Dukungan datang dari sektor pemerintah. Deputi Pengelolaan Sampah KLH, Ade Palguna Ruteka, menyambut positif inisiatif ADUPI. Ia menyebut kajian ini selaras dengan prioritas nasional untuk memperkuat ekonomi sirkular dan mengurangi ketergantungan pada bahan baku impor.
“Namun penguatan sistem pemilahan dari sumber tetap menjadi kunci. Kita dorong revitalisasi TPST dan pemberdayaan koperasi serta UMKM dalam rantai pasok bahan baku lokal,” ucap Ade.
Pihak Kementerian Perindustrian, melalui Sekretaris Dirjen Industri Kimia, Farmasi, dan Tekstil, Sri Bimo Pratomo, menyoroti bahwa industri daur ulang plastik telah menyerap 1,2 juta ton sampah plastik pada 2024, dengan kapasitas produksi nasional mencapai 3,1 juta ton per tahun.

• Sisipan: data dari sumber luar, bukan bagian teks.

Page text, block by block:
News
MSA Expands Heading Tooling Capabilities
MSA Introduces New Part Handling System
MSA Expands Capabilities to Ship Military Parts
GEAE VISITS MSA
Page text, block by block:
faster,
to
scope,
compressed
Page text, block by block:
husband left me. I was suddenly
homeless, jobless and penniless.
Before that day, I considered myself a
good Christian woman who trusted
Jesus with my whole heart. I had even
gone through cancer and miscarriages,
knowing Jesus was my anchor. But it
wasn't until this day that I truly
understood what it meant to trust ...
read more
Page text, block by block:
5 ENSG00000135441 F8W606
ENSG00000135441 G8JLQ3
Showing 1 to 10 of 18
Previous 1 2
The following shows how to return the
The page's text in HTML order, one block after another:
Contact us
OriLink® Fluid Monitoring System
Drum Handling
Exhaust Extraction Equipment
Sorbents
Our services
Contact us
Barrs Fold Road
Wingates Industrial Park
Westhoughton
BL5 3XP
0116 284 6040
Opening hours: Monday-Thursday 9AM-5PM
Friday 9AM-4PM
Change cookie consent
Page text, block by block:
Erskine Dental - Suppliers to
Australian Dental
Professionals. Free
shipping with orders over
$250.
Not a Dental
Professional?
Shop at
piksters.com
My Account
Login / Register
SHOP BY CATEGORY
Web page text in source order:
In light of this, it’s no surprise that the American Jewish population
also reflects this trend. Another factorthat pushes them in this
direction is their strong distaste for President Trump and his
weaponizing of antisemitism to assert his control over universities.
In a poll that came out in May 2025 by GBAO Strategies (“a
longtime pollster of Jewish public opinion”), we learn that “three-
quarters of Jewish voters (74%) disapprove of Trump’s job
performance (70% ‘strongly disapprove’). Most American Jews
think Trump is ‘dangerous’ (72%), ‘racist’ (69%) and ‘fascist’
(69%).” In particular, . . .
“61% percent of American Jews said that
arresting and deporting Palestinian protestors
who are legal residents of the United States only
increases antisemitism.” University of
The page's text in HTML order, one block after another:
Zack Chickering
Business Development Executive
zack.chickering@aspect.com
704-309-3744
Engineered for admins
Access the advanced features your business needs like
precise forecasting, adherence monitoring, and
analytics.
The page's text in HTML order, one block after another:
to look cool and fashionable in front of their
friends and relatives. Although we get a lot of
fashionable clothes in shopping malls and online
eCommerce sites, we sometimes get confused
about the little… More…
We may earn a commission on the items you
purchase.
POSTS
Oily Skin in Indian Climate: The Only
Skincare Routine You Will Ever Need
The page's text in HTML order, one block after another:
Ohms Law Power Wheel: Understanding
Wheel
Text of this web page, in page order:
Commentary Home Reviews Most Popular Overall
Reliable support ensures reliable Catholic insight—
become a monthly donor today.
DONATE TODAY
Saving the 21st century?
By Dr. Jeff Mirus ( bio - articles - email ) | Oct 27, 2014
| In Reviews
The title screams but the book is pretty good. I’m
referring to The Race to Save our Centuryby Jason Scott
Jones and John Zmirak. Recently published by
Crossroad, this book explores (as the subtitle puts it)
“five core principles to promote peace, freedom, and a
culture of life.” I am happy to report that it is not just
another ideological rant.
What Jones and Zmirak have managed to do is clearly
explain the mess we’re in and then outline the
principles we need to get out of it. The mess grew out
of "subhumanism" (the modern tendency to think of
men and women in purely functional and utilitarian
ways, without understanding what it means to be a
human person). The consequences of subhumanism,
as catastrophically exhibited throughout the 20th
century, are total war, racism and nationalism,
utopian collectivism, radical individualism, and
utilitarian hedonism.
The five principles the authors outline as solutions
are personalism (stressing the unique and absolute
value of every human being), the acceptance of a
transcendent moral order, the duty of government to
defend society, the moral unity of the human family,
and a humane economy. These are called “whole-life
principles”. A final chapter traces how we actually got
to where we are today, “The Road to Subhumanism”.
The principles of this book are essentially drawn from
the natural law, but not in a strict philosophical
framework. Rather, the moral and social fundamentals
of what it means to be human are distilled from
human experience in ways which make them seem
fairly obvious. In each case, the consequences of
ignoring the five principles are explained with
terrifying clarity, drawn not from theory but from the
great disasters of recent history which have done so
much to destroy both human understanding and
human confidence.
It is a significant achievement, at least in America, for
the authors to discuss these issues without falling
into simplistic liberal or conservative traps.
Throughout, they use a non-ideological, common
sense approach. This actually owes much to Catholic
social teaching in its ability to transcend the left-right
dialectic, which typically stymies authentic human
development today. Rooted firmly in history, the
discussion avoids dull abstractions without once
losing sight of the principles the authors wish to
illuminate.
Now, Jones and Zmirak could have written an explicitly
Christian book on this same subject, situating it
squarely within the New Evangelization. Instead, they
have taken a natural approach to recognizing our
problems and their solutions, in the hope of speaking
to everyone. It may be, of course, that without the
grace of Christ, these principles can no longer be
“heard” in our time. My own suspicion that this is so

Namun utilitas industri ini turun menjadi 40% tahun lalu, imbas dari persoalan bahan baku. “Kalau bahan baku lokal bisa dikelola lebih baik, kita tidak perlu tergantung pada impor. Tapi sementara itu, impor tetap dibutuhkan,” katanya.
Yogo Dwiantoro dari Direktorat Impor Kementerian Perdagangan menjelaskan bahwa izin impor bahan baku hanya dapat diberikan kepada importir dengan API-P, dan setiap pengajuan harus disertai laporan verifikasi dari surveyor resmi yang ditunjuk pemerintah.
“Barang yang diimpor tidak boleh berasal dari landfill, tidak tercampur tanah, dan harus bebas kontaminasi,” katanya.
Menanggapi hal tersebut, Nurhayati Rachman dari KSO SCISI mengungkapkan bahwa hanya bahan baku daur ulang yang lolos verifikasi ketat yang bisa diterbitkan Surat Surveyor. Dari 41 komoditas yang diverifikasi, limbah plastik termasuk yang paling ketat.
“Kami menolak banyak permohonan karena barangnya tercemar, tercampur limbah rumah tangga, atau tidak homogen,” jelasnya.
Ia menegaskan bahwa tidak semua importir otomatis mendapat persetujuan masuk. Hanya bahan yang telah diverifikasi resmi dan memenuhi standar, termasuk batas toleransi material ikutan (impurities) maksimum dua persen untuk limbah non-B3 dari kelompok plastik dan kertas, yang dapat diloloskan sesuai dengan ketentuan regulasi.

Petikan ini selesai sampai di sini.